The internet has plagued us with the incessant need to prestige-ify something before we give ourselves the chance to enjoy it. The patience to allow art a moment to breathe before being admired has disappeared. With Cameron Winter, this makes him an instant genius. But this is only half an internet phenomenon; it’s also a gender phenomenon. Male artists are spared the skepticism and endless debate that follow female artists,  and are instead accepted as self-evidently great. Bob Dylan, Winter’s most frequently cited cultural parallel, is treated as a prerequisite for musical literacy: if you don’t get Dylan, you don’t get music. Yet if someone dismisses Joni Mitchell as “self-congratulatory,” which Greil Marcus does with ease, they can stay one of the most prominent music critics.
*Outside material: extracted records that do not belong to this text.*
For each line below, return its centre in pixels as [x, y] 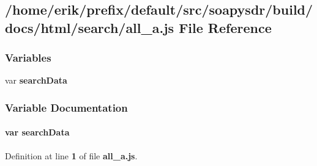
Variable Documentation [66, 107]
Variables [28, 58]
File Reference [225, 27]
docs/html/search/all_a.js [90, 27]
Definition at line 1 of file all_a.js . [71, 155]
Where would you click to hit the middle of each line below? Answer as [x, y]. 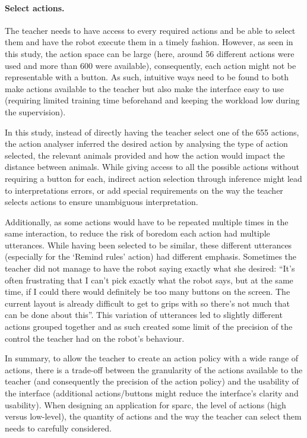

“Desperation looks good on Geese”, is the opening line of the Pitchfork review of their most recent album, “Getting Killed. “When men open up, we see it as vulnerable and powerful,” said Kristina London, founder of the non-profit Amplify Her Voice and project manager at LiveNation Women, during our interview, “and with women, there is a sense that we’re exhausted from it.”

Fiona Apple — often described as bold and angry — opens her 2020 album, “Fetch the Bolt Cutters” (which received Pitchfork’s first perfect ten for a female artist in a decade) with the song “I Want You to Love Me,” sung in unapologetic desperation.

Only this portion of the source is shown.